Is it simply a question of recording the advice or should the legal director take steps to protect the company’s shareholders?
Legal directors can seek to rely on whistleblowing provisions under the Public Disclosure Act 1998 as Conlon at ABN Amro attempted to do (see box). Guy Dehn is the head of the charity Public Concern at Work, which campaigned to introduce whistleblowing legislation.
The only time Dehn can recall an in-house lawyer asking his organisation about advice on blowing the whistle was when the lawyer concerned had leaked business details to the press and was being disciplined by the Law Society for breaking client confidentiality. Dehn says that a good in-house lawyer should never be in the position to have to blow the whistle. If he has given clear advice and that advice is ignored, he is in the clear.

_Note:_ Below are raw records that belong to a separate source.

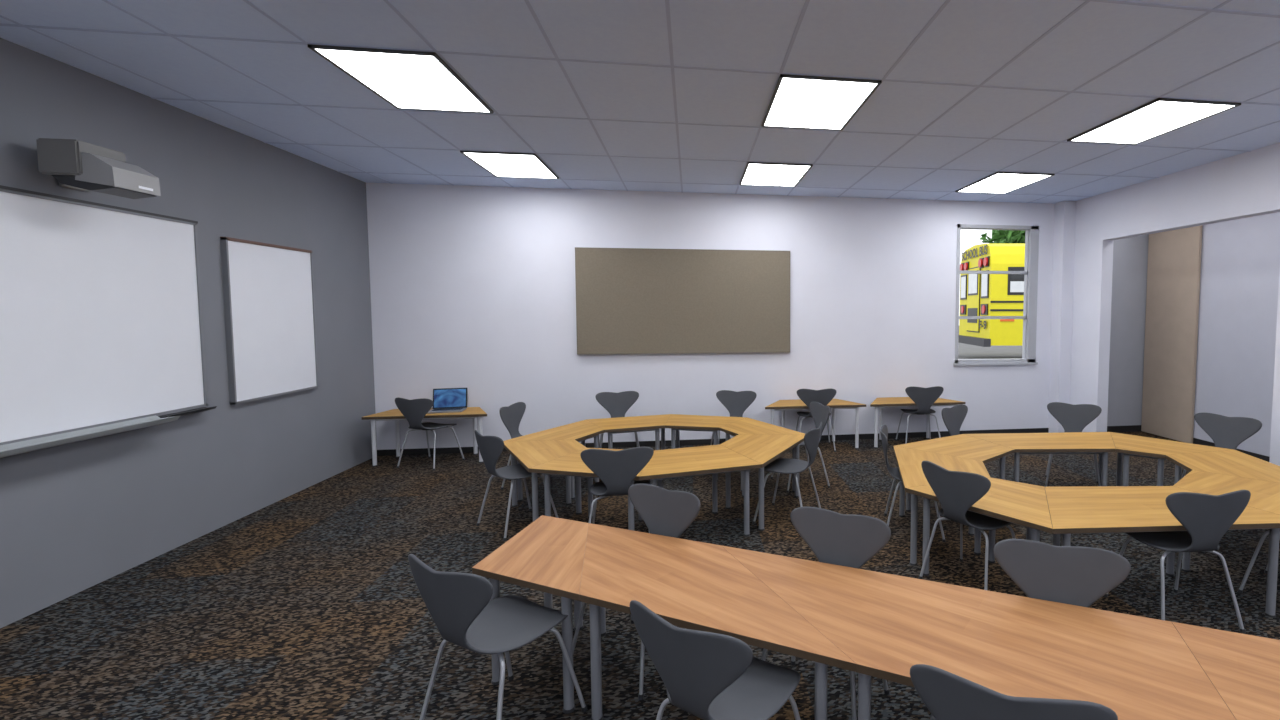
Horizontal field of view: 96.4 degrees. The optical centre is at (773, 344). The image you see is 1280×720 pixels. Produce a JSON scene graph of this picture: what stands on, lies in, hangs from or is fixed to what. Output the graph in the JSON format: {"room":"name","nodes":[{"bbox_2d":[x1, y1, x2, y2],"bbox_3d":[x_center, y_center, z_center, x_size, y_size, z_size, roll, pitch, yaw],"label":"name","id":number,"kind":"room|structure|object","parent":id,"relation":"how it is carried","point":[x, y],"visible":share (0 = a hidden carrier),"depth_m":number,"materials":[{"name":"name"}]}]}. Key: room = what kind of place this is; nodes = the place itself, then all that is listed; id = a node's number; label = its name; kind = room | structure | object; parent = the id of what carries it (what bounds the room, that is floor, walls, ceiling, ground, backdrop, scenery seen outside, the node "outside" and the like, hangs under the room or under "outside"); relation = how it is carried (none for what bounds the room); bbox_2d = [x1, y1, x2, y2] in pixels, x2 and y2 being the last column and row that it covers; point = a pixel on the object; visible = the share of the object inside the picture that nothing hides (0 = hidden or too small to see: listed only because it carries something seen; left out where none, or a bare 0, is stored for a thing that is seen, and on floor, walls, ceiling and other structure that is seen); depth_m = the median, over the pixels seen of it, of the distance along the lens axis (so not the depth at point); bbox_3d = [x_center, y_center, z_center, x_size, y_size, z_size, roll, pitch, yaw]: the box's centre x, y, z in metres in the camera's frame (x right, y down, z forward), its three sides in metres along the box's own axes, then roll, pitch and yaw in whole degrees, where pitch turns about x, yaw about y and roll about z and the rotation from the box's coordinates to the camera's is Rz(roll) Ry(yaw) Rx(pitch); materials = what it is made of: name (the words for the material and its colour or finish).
{"room":"classroom","nodes":[
{"label":"classroom","id":0,"kind":"room"},
{"bbox_2d":[0,38,376,627],"bbox_3d":[-4.025,0.018,1.472,0.150,3.192,10.478,0,3,-8],"label":"wall","id":1,"kind":"structure","parent":0,"point":[75,517],"depth_m":4.14,"materials":[{"name":"grey paint"}]},
{"bbox_2d":[36,138,160,198],"bbox_3d":[-3.990,-1.016,3.291,0.464,0.275,0.380,0,3,-8],"label":"projector","id":2,"kind":"object","parent":1,"relation":"attached to","point":[75,164],"visible":1,"depth_m":3.15,"materials":[{"name":"plastic"}]},
{"bbox_2d":[0,185,216,457],"bbox_3d":[-4.061,-0.120,2.888,0.190,1.446,2.701,0,3,-8],"label":"whiteboard","id":3,"kind":"object","parent":1,"relation":"attached to","point":[102,332],"visible":1,"depth_m":3.44,"materials":[{"name":"plastic"}]},
{"bbox_2d":[220,237,318,404],"bbox_3d":[-4.443,-0.212,4.970,0.040,1.343,1.021,0,3,-8],"label":"whiteboard","id":4,"kind":"object","parent":1,"relation":"attached to","point":[268,289],"visible":1,"depth_m":4.88,"materials":[{"name":"plastic"}]},
{"bbox_2d":[0,0,1279,203],"bbox_3d":[1.053,-1.703,2.045,10.693,0.197,10.728,0,3,-8],"label":"ceiling","id":5,"kind":"structure","parent":0,"point":[969,41],"depth_m":3.54,"materials":[{"name":"tile"}]},
{"bbox_2d":[308,44,493,113],"bbox_3d":[-2.328,-1.686,3.612,0.656,0.019,0.958,0,3,-8],"label":"ceiling light panel","id":6,"kind":"object","parent":5,"relation":"in","point":[408,80],"depth_m":3.50,"materials":[{"name":"white plastic"}]},
{"bbox_2d":[460,150,558,178],"bbox_3d":[-2.628,-1.805,5.646,0.656,0.019,0.958,0,3,-8],"label":"ceiling light panel","id":7,"kind":"object","parent":5,"relation":"in","point":[500,164],"depth_m":5.57,"materials":[{"name":"white plastic"}]},
{"bbox_2d":[0,0,1279,202],"bbox_3d":[0.420,-1.598,1.957,8.813,0.005,10.328,0,3,-8],"label":"grid","id":8,"kind":"object","parent":5,"relation":"attached to","point":[1207,10],"visible":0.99,"depth_m":3.71,"materials":[{"name":"grey metal"}]},
{"bbox_2d":[739,162,812,186],"bbox_3d":[-0.004,-1.827,6.032,0.656,0.019,0.958,0,3,-8],"label":"ceiling light panel","id":9,"kind":"object","parent":5,"relation":"in","point":[755,173],"depth_m":5.96,"materials":[{"name":"white plastic"}]},
{"bbox_2d":[761,74,881,130],"bbox_3d":[0.296,-1.709,3.997,0.656,0.019,0.958,0,3,-8],"label":"ceiling light panel","id":10,"kind":"object","parent":5,"relation":"in","point":[797,101],"depth_m":3.90,"materials":[{"name":"white plastic"}]},
{"bbox_2d":[955,172,1054,193],"bbox_3d":[2.620,-1.850,6.417,0.656,0.019,0.958,0,3,-8],"label":"ceiling light panel","id":11,"kind":"object","parent":5,"relation":"in","point":[997,182],"depth_m":6.35,"materials":[{"name":"white plastic"}]},
{"bbox_2d":[1067,98,1240,144],"bbox_3d":[2.920,-1.731,4.382,0.656,0.019,0.958,0,3,-8],"label":"ceiling light panel","id":12,"kind":"object","parent":5,"relation":"in","point":[1159,116],"depth_m":4.29,"materials":[{"name":"white plastic"}]},
{"bbox_2d":[0,431,1279,719],"bbox_3d":[1.053,1.633,2.239,10.693,0.120,10.728,0,3,-8],"label":"floor","id":13,"kind":"structure","parent":0,"point":[309,604],"depth_m":3.23,"materials":[{"name":"carpet"}]},
{"bbox_2d":[362,407,486,466],"bbox_3d":[-3.874,1.049,6.410,1.280,0.560,0.510,0,3,-8],"label":"table","id":14,"kind":"object","parent":13,"relation":"on","point":[395,415],"visible":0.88,"depth_m":6.22,"materials":[{"name":"brown wood"}]},
{"bbox_2d":[427,388,466,413],"bbox_3d":[-3.762,0.645,6.428,0.360,0.244,0.299,-1,3,-16],"label":"laptop","id":15,"kind":"object","parent":14,"relation":"on","point":[445,400],"visible":0.99,"depth_m":6.53,"materials":[{"name":"metal"}]},
{"bbox_2d":[395,397,464,469],"bbox_3d":[-3.836,0.951,6.210,0.485,0.780,0.491,1,3,12],"label":"chair","id":16,"kind":"object","parent":13,"relation":"on","point":[414,411],"visible":1,"depth_m":6.01,"materials":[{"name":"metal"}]},
{"bbox_2d":[408,554,587,719],"bbox_3d":[-1.119,1.182,2.255,0.485,0.780,0.491,2,4,27],"label":"chair","id":17,"kind":"object","parent":13,"relation":"on","point":[460,605],"visible":0.99,"depth_m":2.12,"materials":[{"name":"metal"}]},
{"bbox_2d":[475,430,557,540],"bbox_3d":[-2.055,1.055,4.431,0.485,0.780,0.491,3,4,40],"label":"chair","id":18,"kind":"object","parent":13,"relation":"on","point":[491,448],"visible":0.83,"depth_m":4.27,"materials":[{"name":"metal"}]},
{"bbox_2d":[499,402,543,489],"bbox_3d":[-2.397,0.990,5.548,0.491,0.780,0.485,0,3,4],"label":"chair","id":19,"kind":"object","parent":13,"relation":"on","point":[511,416],"visible":0.38,"depth_m":5.55,"materials":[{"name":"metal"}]},
{"bbox_2d":[472,515,588,713],"bbox_3d":[-1.149,1.266,2.682,0.476,0.560,0.986,-1,3,-16],"label":"table","id":20,"kind":"object","parent":13,"relation":"on","point":[547,556],"visible":0.8,"depth_m":2.54,"materials":[{"name":"brown wood"}]},
{"bbox_2d":[504,439,586,521],"bbox_3d":[-1.873,1.151,4.668,0.546,0.560,1.047,-2,4,-36],"label":"table","id":21,"kind":"object","parent":13,"relation":"on","point":[529,454],"visible":0.72,"depth_m":4.66,"materials":[{"name":"brown wood"}]},
{"bbox_2d":[505,420,603,500],"bbox_3d":[-1.944,1.112,5.330,0.544,0.560,1.085,1,4,22],"label":"table","id":22,"kind":"object","parent":13,"relation":"on","point":[583,430],"visible":0.44,"depth_m":5.21,"materials":[{"name":"brown wood"}]},
{"bbox_2d":[529,448,642,530],"bbox_3d":[-1.282,1.171,4.316,0.878,0.560,0.678,1,3,13],"label":"table","id":23,"kind":"object","parent":13,"relation":"on","point":[572,464],"visible":0.3,"depth_m":4.12,"materials":[{"name":"brown wood"}]},
{"bbox_2d":[580,446,653,532],"bbox_3d":[-1.107,1.079,4.022,0.485,0.780,0.491,-1,3,-11],"label":"chair","id":24,"kind":"object","parent":13,"relation":"on","point":[617,470],"visible":0.74,"depth_m":3.80,"materials":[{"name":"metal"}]},
{"bbox_2d":[596,391,639,447],"bbox_3d":[-1.742,0.948,6.270,0.485,0.780,0.491,-1,4,-18],"label":"chair","id":25,"kind":"object","parent":13,"relation":"on","point":[616,404],"visible":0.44,"depth_m":6.45,"materials":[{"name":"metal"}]},
{"bbox_2d":[586,414,670,449],"bbox_3d":[-1.462,1.084,5.804,0.897,0.560,0.611,-1,4,-20],"label":"table","id":26,"kind":"object","parent":13,"relation":"on","point":[611,426],"visible":0.56,"depth_m":5.70,"materials":[{"name":"brown wood"}]},
{"bbox_2d":[573,483,699,699],"bbox_3d":[-0.670,1.153,2.751,0.485,0.780,0.491,2,4,30],"label":"chair","id":27,"kind":"object","parent":13,"relation":"on","point":[664,512],"visible":0.29,"depth_m":2.91,"materials":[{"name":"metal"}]},
{"bbox_2d":[640,445,761,535],"bbox_3d":[-0.631,1.167,4.376,0.897,0.560,0.713,-1,4,-20],"label":"table","id":28,"kind":"object","parent":13,"relation":"on","point":[711,459],"visible":0.79,"depth_m":4.23,"materials":[{"name":"brown wood"}]},
{"bbox_2d":[665,414,746,480],"bbox_3d":[-0.784,1.081,5.859,0.878,0.560,0.593,1,3,13],"label":"table","id":29,"kind":"object","parent":13,"relation":"on","point":[677,422],"visible":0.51,"depth_m":5.76,"materials":[{"name":"brown wood"}]},
{"bbox_2d":[629,600,800,719],"bbox_3d":[-0.167,1.203,1.885,0.485,0.780,0.491,2,4,32],"label":"chair","id":30,"kind":"object","parent":13,"relation":"on","point":[705,675],"visible":1,"depth_m":1.72,"materials":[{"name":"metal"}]},
{"bbox_2d":[579,523,856,719],"bbox_3d":[-0.362,1.280,2.440,1.639,0.560,0.642,1,4,23],"label":"table","id":31,"kind":"object","parent":13,"relation":"on","point":[689,584],"visible":0.91,"depth_m":2.29,"materials":[{"name":"brown wood"}]},
{"bbox_2d":[710,390,756,444],"bbox_3d":[-0.470,0.944,6.344,0.485,0.780,0.491,1,3,10],"label":"chair","id":32,"kind":"object","parent":13,"relation":"on","point":[736,403],"visible":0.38,"depth_m":6.53,"materials":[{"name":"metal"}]},
{"bbox_2d":[719,418,804,491],"bbox_3d":[-0.191,1.103,5.473,0.518,0.560,1.047,-2,4,-36],"label":"table","id":33,"kind":"object","parent":13,"relation":"on","point":[746,425],"visible":0.48,"depth_m":5.41,"materials":[{"name":"brown wood"}]},
{"bbox_2d":[720,434,804,530],"bbox_3d":[-0.163,1.142,4.816,0.612,0.560,1.085,1,4,22],"label":"table","id":34,"kind":"object","parent":13,"relation":"on","point":[764,449],"visible":0.75,"depth_m":4.80,"materials":[{"name":"brown wood"}]},
{"bbox_2d":[753,422,821,523],"bbox_3d":[0.137,1.045,4.605,0.491,0.780,0.485,1,4,20],"label":"chair","id":35,"kind":"object","parent":13,"relation":"on","point":[811,438],"visible":0.88,"depth_m":4.51,"materials":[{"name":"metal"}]},
{"bbox_2d":[771,401,829,492],"bbox_3d":[0.274,0.991,5.532,0.491,0.780,0.485,-1,4,-19],"label":"chair","id":36,"kind":"object","parent":13,"relation":"on","point":[820,413],"visible":0.43,"depth_m":5.57,"materials":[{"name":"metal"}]},
{"bbox_2d":[765,399,865,448],"bbox_3d":[0.479,1.012,7.050,1.260,0.560,0.510,0,3,-8],"label":"table","id":37,"kind":"object","parent":13,"relation":"on","point":[781,405],"visible":0.8,"depth_m":6.91,"materials":[{"name":"brown wood"}]},
{"bbox_2d":[796,388,835,451],"bbox_3d":[0.504,0.909,6.942,0.485,0.780,0.491,0,3,-3],"label":"chair","id":38,"kind":"object","parent":13,"relation":"on","point":[824,396],"visible":0.6,"depth_m":6.71,"materials":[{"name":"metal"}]},
{"bbox_2d":[761,506,890,719],"bbox_3d":[0.211,1.173,2.398,0.485,0.780,0.491,2,4,27],"label":"chair","id":39,"kind":"object","parent":13,"relation":"on","point":[848,540],"visible":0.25,"depth_m":2.57,"materials":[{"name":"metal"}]},
{"bbox_2d":[880,424,945,541],"bbox_3d":[1.079,1.058,4.381,0.491,0.780,0.485,1,3,12],"label":"chair","id":40,"kind":"object","parent":13,"relation":"on","point":[894,472],"visible":0.46,"depth_m":4.29,"materials":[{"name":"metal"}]},
{"bbox_2d":[870,397,965,447],"bbox_3d":[1.770,1.001,7.239,1.250,0.560,0.510,0,3,-8],"label":"table","id":41,"kind":"object","parent":13,"relation":"on","point":[885,402],"visible":0.72,"depth_m":7.04,"materials":[{"name":"brown wood"}]},
{"bbox_2d":[895,386,943,443],"bbox_3d":[1.860,0.897,7.141,0.485,0.780,0.491,0,3,-3],"label":"chair","id":42,"kind":"object","parent":13,"relation":"on","point":[924,398],"visible":0.96,"depth_m":6.92,"materials":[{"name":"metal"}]},
{"bbox_2d":[893,446,989,565],"bbox_3d":[1.252,1.180,4.159,0.641,0.560,1.146,0,3,8],"label":"table","id":43,"kind":"object","parent":13,"relation":"on","point":[909,461],"visible":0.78,"depth_m":4.09,"materials":[{"name":"brown wood"}]},
{"bbox_2d":[895,434,1014,511],"bbox_3d":[1.582,1.149,4.698,0.881,0.560,0.720,-2,4,-32],"label":"table","id":44,"kind":"object","parent":13,"relation":"on","point":[961,445],"visible":0.45,"depth_m":4.70,"materials":[{"name":"brown wood"}]},
{"bbox_2d":[919,461,1015,589],"bbox_3d":[1.228,1.111,3.464,0.491,0.780,0.485,-2,4,-36],"label":"chair","id":45,"kind":"object","parent":13,"relation":"on","point":[956,492],"visible":0.81,"depth_m":3.32,"materials":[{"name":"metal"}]},
{"bbox_2d":[942,404,999,464],"bbox_3d":[1.891,1.004,5.308,0.485,0.780,0.491,-3,5,-42],"label":"chair","id":46,"kind":"object","parent":13,"relation":"on","point":[953,417],"visible":0.35,"depth_m":5.46,"materials":[{"name":"plastic"}]},
{"bbox_2d":[721,545,1235,719],"bbox_3d":[0.489,1.301,2.081,1.880,0.560,0.695,1,4,21],"label":"table","id":47,"kind":"object","parent":13,"relation":"on","point":[1136,667],"visible":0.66,"depth_m":1.93,"materials":[{"name":"brown wood"}]},
{"bbox_2d":[905,477,1052,575],"bbox_3d":[1.419,1.217,3.528,0.697,0.560,0.922,-3,4,-42],"label":"table","id":48,"kind":"object","parent":13,"relation":"on","point":[1022,504],"visible":0.73,"depth_m":3.41,"materials":[{"name":"brown wood"}]},
{"bbox_2d":[910,664,1117,719],"bbox_3d":[0.660,1.220,1.606,0.485,0.780,0.491,1,4,22],"label":"chair","id":49,"kind":"object","parent":13,"relation":"on","point":[947,695],"visible":1,"depth_m":1.39,"materials":[{"name":"plastic"}]},
{"bbox_2d":[965,432,1115,485],"bbox_3d":[2.503,1.133,4.965,1.432,0.560,0.634,0,3,-4],"label":"table","id":50,"kind":"object","parent":13,"relation":"on","point":[1101,443],"visible":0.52,"depth_m":4.84,"materials":[{"name":"brown wood"}]},
{"bbox_2d":[993,539,1130,606],"bbox_3d":[1.061,1.195,2.032,0.485,0.780,0.491,1,4,19],"label":"chair","id":51,"kind":"object","parent":13,"relation":"on","point":[1072,575],"visible":0.27,"depth_m":2.21,"materials":[{"name":"plastic"}]},
{"bbox_2d":[1044,402,1101,487],"bbox_3d":[2.926,0.996,5.453,0.485,0.780,0.491,2,4,27],"label":"chair","id":52,"kind":"object","parent":13,"relation":"on","point":[1073,418],"visible":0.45,"depth_m":5.61,"materials":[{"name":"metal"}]},
{"bbox_2d":[1045,486,1279,617],"bbox_3d":[2.162,1.228,3.341,1.432,0.560,0.690,0,3,-4],"label":"table","id":53,"kind":"object","parent":13,"relation":"on","point":[1072,509],"visible":0.7,"depth_m":3.14,"materials":[{"name":"brown wood"}]},
{"bbox_2d":[1110,432,1233,485],"bbox_3d":[3.248,1.146,4.750,0.697,0.560,0.922,-3,4,-42],"label":"table","id":54,"kind":"object","parent":13,"relation":"on","point":[1127,445],"visible":0.53,"depth_m":4.69,"materials":[{"name":"brown wood"}]},
{"bbox_2d":[1104,490,1250,632],"bbox_3d":[2.239,1.132,3.111,0.485,0.780,0.491,0,3,-6],"label":"chair","id":55,"kind":"object","parent":13,"relation":"on","point":[1206,518],"visible":0.8,"depth_m":2.90,"materials":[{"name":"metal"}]},
{"bbox_2d":[1181,413,1261,478],"bbox_3d":[3.874,1.030,4.868,0.491,0.780,0.485,-2,4,-36],"label":"chair","id":56,"kind":"object","parent":13,"relation":"on","point":[1225,432],"visible":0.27,"depth_m":4.97,"materials":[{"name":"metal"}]},
{"bbox_2d":[1166,450,1279,484],"bbox_3d":[3.388,1.182,4.122,0.697,0.560,1.146,0,3,8],"label":"table","id":57,"kind":"object","parent":13,"relation":"on","point":[1226,462],"visible":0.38,"depth_m":4.20,"materials":[{"name":"brown wood"}]},
{"bbox_2d":[1172,622,1279,719],"bbox_3d":[1.911,1.334,1.518,1.252,0.560,0.712,1,4,23],"label":"table","id":58,"kind":"object","parent":13,"relation":"on","point":[1244,669],"visible":0.91,"depth_m":1.80,"materials":[{"name":"brown wood"}]},
{"bbox_2d":[1173,470,1279,571],"bbox_3d":[3.066,1.212,3.609,0.881,0.560,0.791,-2,4,-32],"label":"table","id":59,"kind":"object","parent":13,"relation":"on","point":[1265,495],"visible":0.58,"depth_m":3.65,"materials":[{"name":"brown wood"}]},
{"bbox_2d":[1238,530,1279,593],"bbox_3d":[3.147,1.121,3.293,0.485,0.780,0.491,-2,4,-33],"label":"chair","id":60,"kind":"object","parent":13,"relation":"on","point":[1240,590],"visible":0.31,"depth_m":3.35,"materials":[{"name":"metal"}]},
{"bbox_2d":[366,183,1075,449],"bbox_3d":[0.405,-0.317,7.229,10.293,3.192,0.358,0,3,-8],"label":"wall","id":61,"kind":"structure","parent":0,"point":[473,288],"depth_m":7.03,"materials":[{"name":"white paint"}]},
{"bbox_2d":[575,247,789,354],"bbox_3d":[-1.101,-0.535,6.993,2.640,1.298,0.059,0,3,-8],"label":"board","id":62,"kind":"object","parent":61,"relation":"attached to","point":[629,300],"visible":1,"depth_m":6.96,"materials":[{"name":"fabric"}]},
{"bbox_2d":[377,428,1048,455],"bbox_3d":[-0.414,1.246,7.222,8.642,0.069,0.012,0,3,-8],"label":"baseboard","id":63,"kind":"structure","parent":61,"relation":"attached to","point":[1028,430],"depth_m":7.14,"materials":[{"name":"rubber"}]},
{"bbox_2d":[953,224,1038,365],"bbox_3d":[3.041,-0.669,7.669,1.229,1.903,0.155,0,3,-8],"label":"window","id":64,"kind":"structure","parent":61,"relation":"in","point":[1030,272],"depth_m":7.67,"materials":[{"name":"paint"}]},
{"bbox_2d":[1070,143,1279,465],"bbox_3d":[4.854,-0.053,2.701,0.150,3.192,10.328,0,3,-8],"label":"wall","id":65,"kind":"structure","parent":0,"point":[1247,184],"depth_m":6.48,"materials":[{"name":"white paint"}]},
{"bbox_2d":[1107,212,1279,456],"bbox_3d":[5.028,-0.214,6.251,1.230,3.100,3.348,0,3,-8],"label":"wall","id":66,"kind":"structure","parent":0,"point":[1240,258],"depth_m":6.73,"materials":[{"name":"paint"}]},
{"bbox_2d":[1141,225,1202,443],"bbox_3d":[5.290,-0.189,7.451,0.037,2.890,0.800,0,3,-8],"label":"door","id":67,"kind":"structure","parent":66,"relation":"in","point":[1174,256],"depth_m":7.40,"materials":[{"name":"beige laminate"}]},
{"bbox_2d":[1107,425,1269,461],"bbox_3d":[4.953,1.288,6.333,1.080,0.089,3.120,0,3,-8],"label":"baseboard","id":68,"kind":"structure","parent":66,"relation":"attached to","point":[1130,428],"depth_m":7.12,"materials":[{"name":"rubber"}]},
{"label":"outside","id":69,"kind":"structure","parent":0,"visible":0},
{"bbox_2d":[958,343,1021,358],"bbox_3d":[8.194,-0.308,30.212,65.000,0.300,42.672,0,3,-8],"label":"ground","id":70,"kind":"structure","parent":69,"point":[965,351],"depth_m":17.85,"materials":[{"name":"grey concrete"}]},
{"bbox_2d":[958,243,1024,346],"bbox_3d":[9.867,-1.133,15.152,9.160,3.100,2.460,0,3,1],"label":"bus","id":71,"kind":"object","parent":70,"relation":"on","point":[980,294],"visible":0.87,"depth_m":14.06,"materials":[{"name":"yellow metal"}]},
{"bbox_2d":[980,230,1024,243],"bbox_3d":[12.911,-3.735,27.984,5.027,6.839,4.950,0,3,-8],"label":"tree","id":72,"kind":"object","parent":70,"relation":"on","point":[998,236],"visible":0.14,"depth_m":27.22,"materials":[{"name":"green plant"}]}
]}

If the advice was that an action was unlawful then the directors can be prosecuted and disqualified if they ignore it. The checks and balances in the system ought to be capable of righting things themselves. The important thing is giving clear advice and taking external advice if the in-house lawyer himself needs to bolster his position, he says.
Deeming disagrees with this analysis and says that there are certain instances where the in-house director has to consider very carefully whether to disclose information. If advice is given and ignored, Deeming says, the in-house adviser has to ask himself whether he has a professional obligation to protect the company and the shareholders.
It is important to distinguish between two situations, Deeming says. The first situation is where advice is received, and then ignored on good commercial grounds.
This is a business decision which is taken after all the facts, including the legal advice, have been weighed. The lawyer giving the advice may not like the decision, but it comes with the territory.
The real problem – the second situation – arises where a law or regulation with potentially serious consequences for the company and its stakeholders is ignored.
For example, what if, on the basis of information available internally to the company, the in-house adviser felt that there was an obligation on the company to make an immediate announcement to the market. If the advice was given and ignored, Deeming says, the in-house adviser would have an obligation to protect the company and its shareholders.
In that scenario, the in-house adviser could not remain passive and simply put a note on the file, Deeming says. He must take the matter further.
“The whole approach to corporate governance demands maximum freedom for the company secretary to be able to ‘whistleblow’ in whatever way necessary to protect his and the company’s position,” he says.
Deeming says that this distinguishes the old-style in-house legal adviser from the US-style general counsel, who has a business role. “In my view, it is not just a question of advising the director of his position and the consequences if he breaches the law.
“The matter goes far beyond that in terms of protecting the company’s position both from a legal perspective and a PR perspective,” he says. Faced with this dilemma, the in-house lawyer should act in an independent and professional way. He or she must first go to the chairman of the company, Deeming says. In addition, he should be prepared to seek independent legal advice.
“Contact in the event of an issue must start with the chair. It is for this reason alone that the chair must remain independent and not have a dual, chair/chief-executive role. Otherwise it is very difficult to be independent.”